Rich in vitamins, minerals and disease-fighting antioxidants, fruits are definitely a must-have in smoothies. While some fruits like banana and avocado are great for giving smoothies a creamy texture, others like berries (raspberries, strawberries, blackberries, and blueberries) and melon are good for added sweetness. Although fruits are incredibly nutritious and undoubtedly necessary for good health, many house very large quantities of natural sugar (fructose).

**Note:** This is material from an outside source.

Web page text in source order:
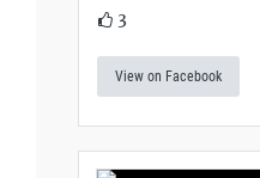
3
View on Facebook
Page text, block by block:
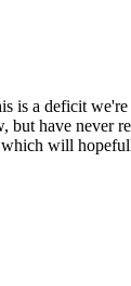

To avoid consuming too much sugar, it’s best not to include more than 1-2 servings of fruit in a single smoothie. Consider using a fruit-to-vegetable ratio of at least 1:2 or even 1:3. In other words, for every serving of fruit, add 2-3 servings of vegetables. It’s also a good rule of thumb to incorporate fruit varieties that are naturally lower in sugar such as berries, citrus, and avocado.

Related Article: 5 Simple and Delicious Low-Sugar Smoothie Recipes for People with Diabetes

Don’t Forget the Nuts and Seeds

Nuts and seeds can bring unique flavor and texture to virtually any smoothie. Naturally high in health-promoting fats (monounsaturated and omega-3 fatty acids), protein, fiber, and countless vitamins and minerals, they’re also among the most nutritious add-ins. When it comes to nuts and seeds you have a variety from which to choose including almonds, sunflower seeds, walnuts, pecans, chia seeds, flaxseeds, and much more.

Though loaded with nutrients, nuts and seeds are also significantly high in calories (170-200 calories per 1/4-cup serving) due to their fat content. So, if you’re trying to lose or manage your weight, it’s important to monitor your portions. No need to include more than 1/4 a cup in a single smoothie.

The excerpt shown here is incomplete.